Dizer que Na Penumbra fica, desde já, como uma das grandes estreias deste verão cinematográfico decorre, em primeiríssimo lugar, do reconhecimento do misto de rigor narrativo e contundência temática da obra de Sharunas Bartas. Ao mesmo tempo, tal reconhecimento não deixa de envolver uma bizarra ironia: nada do que aqui possamos encontrar envolve os valores (ou a falta deles) dos chamados “espectáculos de verão” — estamos perante um exemplo modelar do labor de um dos grandes solitários do cinema contemporâneo, prosseguindo uma obra metódica e obsessiva, sempre visceralmente ligada às convulsões da nossa Europa.
A tragédia enraiza-se na terra, ou melhor, na pertença ameaçada a um lugar. Assim, a acção nasce da herança traumática da Segunda Guerra Mundial.
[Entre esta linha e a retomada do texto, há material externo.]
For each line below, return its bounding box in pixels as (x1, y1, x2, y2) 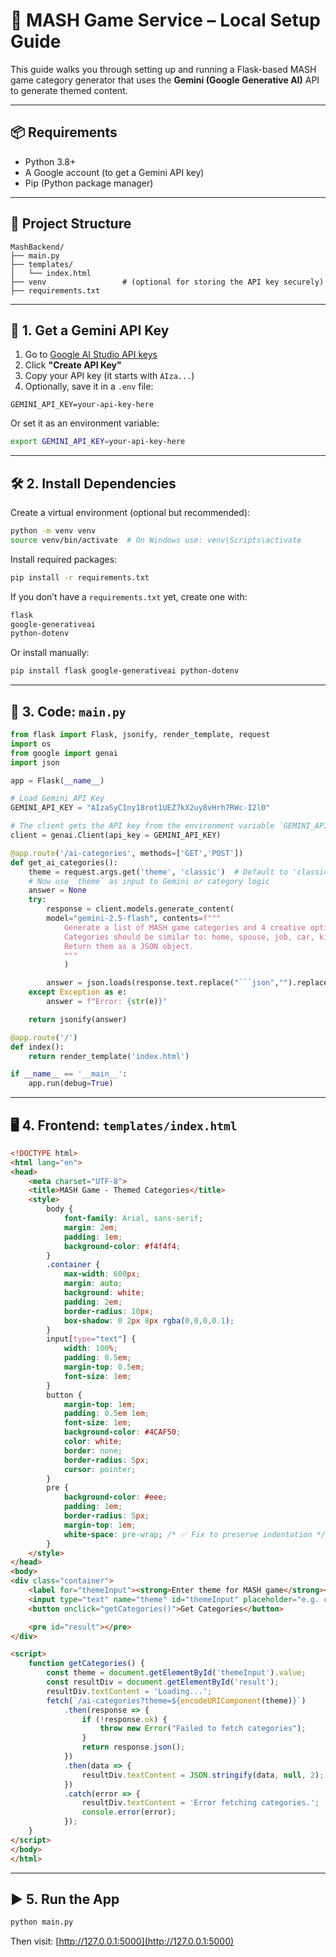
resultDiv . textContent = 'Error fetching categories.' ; (81, 1798, 320, 1808)
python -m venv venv (10, 526, 97, 536)
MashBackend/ (10, 242, 65, 252)
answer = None (28, 885, 87, 896)
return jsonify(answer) (28, 1014, 128, 1024)
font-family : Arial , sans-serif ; (63, 1214, 203, 1224)
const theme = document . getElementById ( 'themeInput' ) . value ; (46, 1668, 307, 1678)
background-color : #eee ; (63, 1492, 168, 1503)
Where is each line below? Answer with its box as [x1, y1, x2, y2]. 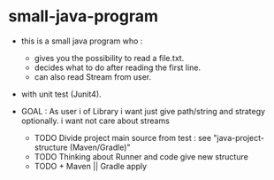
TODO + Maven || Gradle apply [34, 160, 148, 171]
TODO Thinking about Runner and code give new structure [34, 151, 248, 161]
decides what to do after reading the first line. [34, 62, 201, 73]
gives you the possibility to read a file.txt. [34, 52, 185, 63]
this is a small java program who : [20, 35, 143, 46]
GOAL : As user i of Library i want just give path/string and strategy [20, 106, 266, 116]
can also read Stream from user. [34, 71, 152, 82]
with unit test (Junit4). [20, 89, 103, 99]
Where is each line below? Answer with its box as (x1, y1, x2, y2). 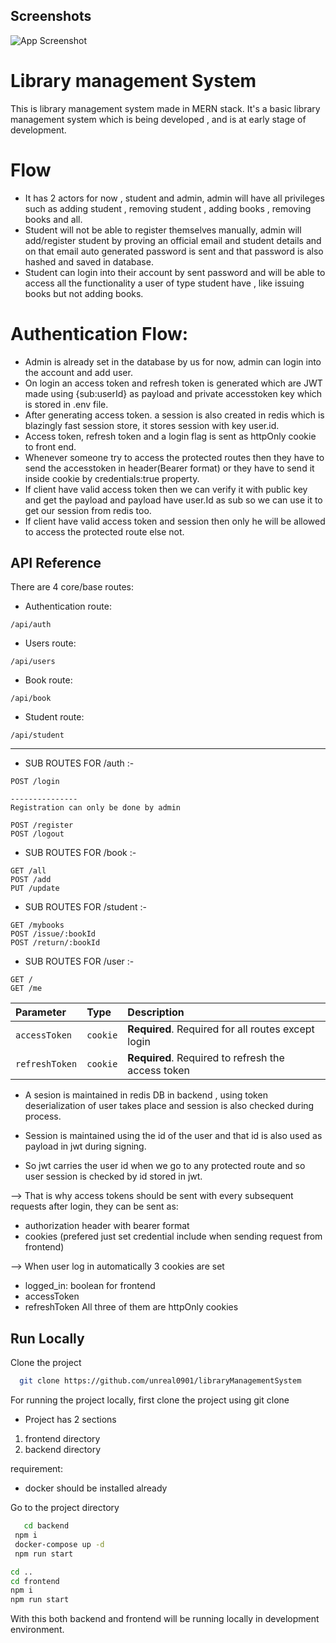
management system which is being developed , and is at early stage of (10, 113, 307, 125)
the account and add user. (24, 366, 133, 378)
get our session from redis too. (24, 504, 152, 516)
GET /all (10, 866, 47, 876)
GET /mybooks (10, 920, 65, 931)
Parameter (15, 1005, 67, 1019)
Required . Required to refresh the (127, 1051, 285, 1065)
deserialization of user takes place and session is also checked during (24, 1100, 315, 1112)
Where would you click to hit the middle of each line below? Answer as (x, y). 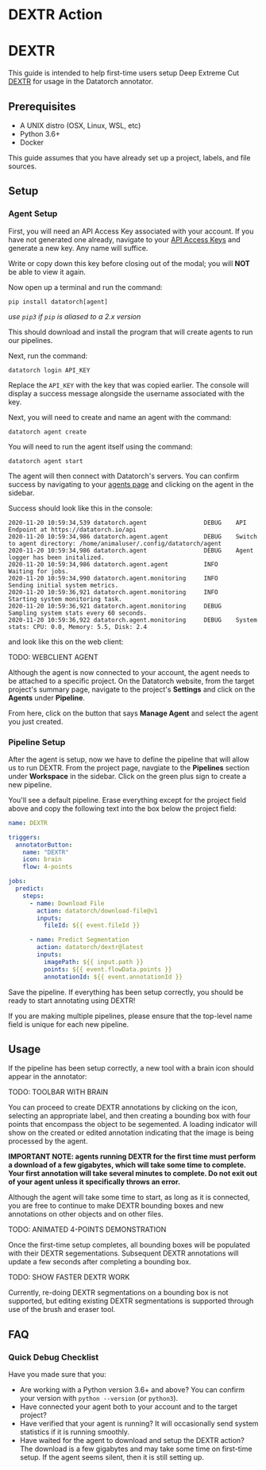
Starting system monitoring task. (66, 599)
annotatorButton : (44, 845)
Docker (32, 142)
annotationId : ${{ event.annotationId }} (113, 977)
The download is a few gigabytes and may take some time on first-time (136, 1449)
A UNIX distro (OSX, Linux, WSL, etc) (80, 125)
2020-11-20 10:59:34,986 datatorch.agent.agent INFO (113, 564)
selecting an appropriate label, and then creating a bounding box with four (129, 1116)
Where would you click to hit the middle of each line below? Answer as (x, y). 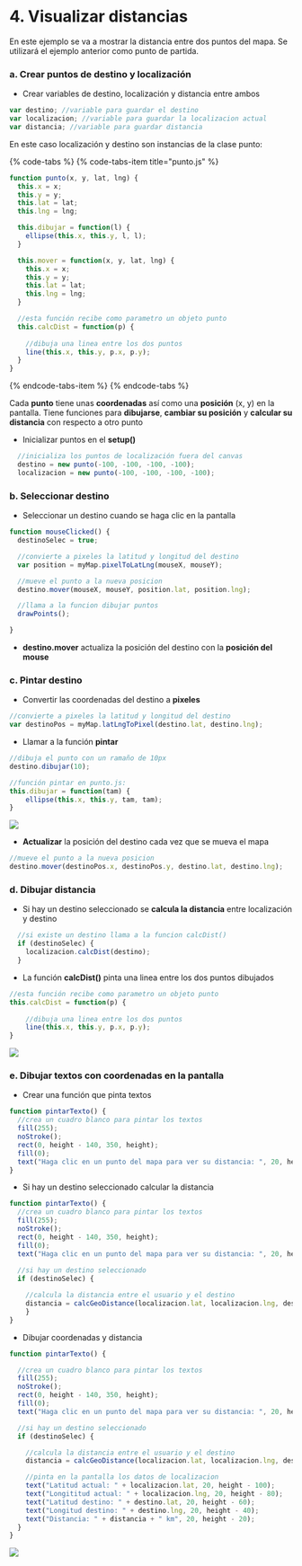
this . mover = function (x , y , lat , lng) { (96, 261)
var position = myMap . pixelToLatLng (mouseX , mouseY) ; (120, 565)
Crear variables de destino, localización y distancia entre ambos (141, 94)
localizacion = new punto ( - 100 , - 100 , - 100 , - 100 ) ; (116, 473)
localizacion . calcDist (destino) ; (88, 952)
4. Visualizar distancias (99, 17)
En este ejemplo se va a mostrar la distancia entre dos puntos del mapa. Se (148, 41)
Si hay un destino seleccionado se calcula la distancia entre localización (157, 909)
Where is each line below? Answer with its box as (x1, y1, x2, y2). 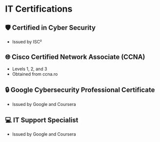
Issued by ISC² (12, 39, 42, 44)
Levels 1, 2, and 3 (12, 66, 47, 72)
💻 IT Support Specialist (5, 116, 79, 124)
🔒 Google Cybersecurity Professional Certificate (5, 86, 155, 94)
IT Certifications (5, 3, 73, 15)
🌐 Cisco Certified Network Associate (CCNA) (5, 53, 145, 61)
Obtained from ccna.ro (12, 71, 58, 77)
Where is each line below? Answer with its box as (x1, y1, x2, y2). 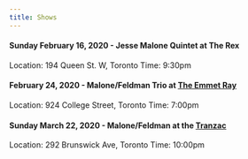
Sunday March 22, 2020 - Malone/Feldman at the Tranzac (9, 120, 227, 131)
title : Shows (9, 12, 58, 22)
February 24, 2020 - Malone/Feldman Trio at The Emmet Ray (9, 80, 237, 91)
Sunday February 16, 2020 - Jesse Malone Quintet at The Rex (9, 41, 240, 51)
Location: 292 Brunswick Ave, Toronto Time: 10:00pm (9, 140, 205, 150)
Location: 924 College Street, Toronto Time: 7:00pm (9, 100, 199, 110)
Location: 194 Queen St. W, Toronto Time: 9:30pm (9, 59, 192, 71)
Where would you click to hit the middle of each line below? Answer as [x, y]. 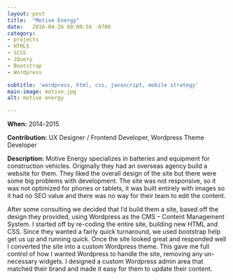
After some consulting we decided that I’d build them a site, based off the [113, 209]
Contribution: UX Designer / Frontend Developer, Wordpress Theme [106, 138]
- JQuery [20, 59]
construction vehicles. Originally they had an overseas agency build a [107, 166]
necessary [22, 261]
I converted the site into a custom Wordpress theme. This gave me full [108, 246]
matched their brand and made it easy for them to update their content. [110, 269]
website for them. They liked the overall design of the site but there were [112, 174]
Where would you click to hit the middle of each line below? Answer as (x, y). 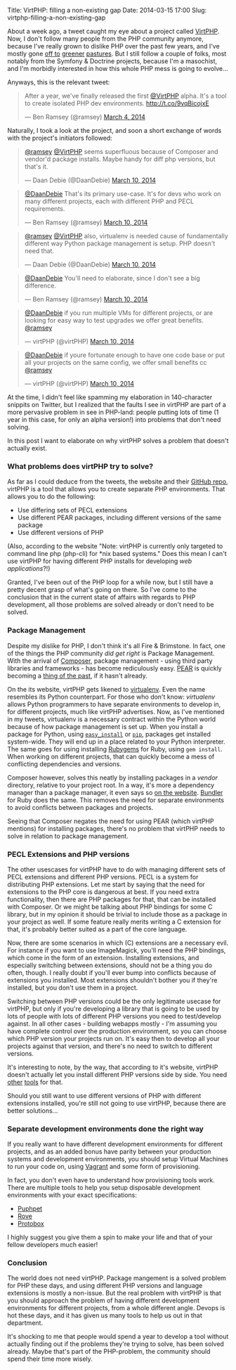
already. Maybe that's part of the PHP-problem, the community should (109, 1352)
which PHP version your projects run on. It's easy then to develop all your (113, 1038)
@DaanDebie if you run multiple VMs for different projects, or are (118, 313)
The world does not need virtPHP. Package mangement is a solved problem (117, 1278)
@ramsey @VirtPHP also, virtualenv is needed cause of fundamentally (126, 236)
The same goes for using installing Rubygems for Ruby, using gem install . (115, 749)
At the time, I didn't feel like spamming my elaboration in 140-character (110, 397)
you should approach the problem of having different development (104, 1300)

Estamos em 1948 e deparamos com a oposição de dois grupos: os soldados soviéticos que ocupam a Lituânia e a resistência dos “partisans”, eles próprios marcados pela traição dos que pactuam com os invasores.
Sharunas Bartas não procura, de modo algum, os efeitos típicos de um tradicional “filme de guerra”. Na Penumbra desenvolve-se mesmo a partir dos elementos de um drama rural, centrado na figura fascinante e vulnerável do jovem Untè, de 19 anos (Marius Povilas Elijas Martynenko): por um lado, ele vive a condição de filho adoptivo, a cargo de um pai e uma mãe (Arvydas Dapsis e Alina Zaliukaite-Ramanuskiene, todos notáveis actores) assombrados pela ruptura do seu próprio espaço conjugal; por outro lado, as tensões militares vão empurrar Untè para uma iniciação cruel na violência obscena da guerra…
De tal modo que, muito antes de nos dar a ver qualquer cena de combate, Sharunas Bartas desenha um fresco desencantado de um tempo em que as relações humanas — a começar pelos precários laços familiares — se encontram ameaçadas por uma violência que, de uma maneira ou de outra, se infiltra em todos os recantos do quotidiano. Lembramo-nos, por isso, do seu brilhante filme anterior, Geada (2017), centrado na viagem de um par de jovens lituanos que se oferecem para um transporte de ajuda humanitária para a Ucrânia… Num caso como noutro, o depurado realismo de Sharunas Bartas não é estranho aos fantasmas de que (também) se faz a história.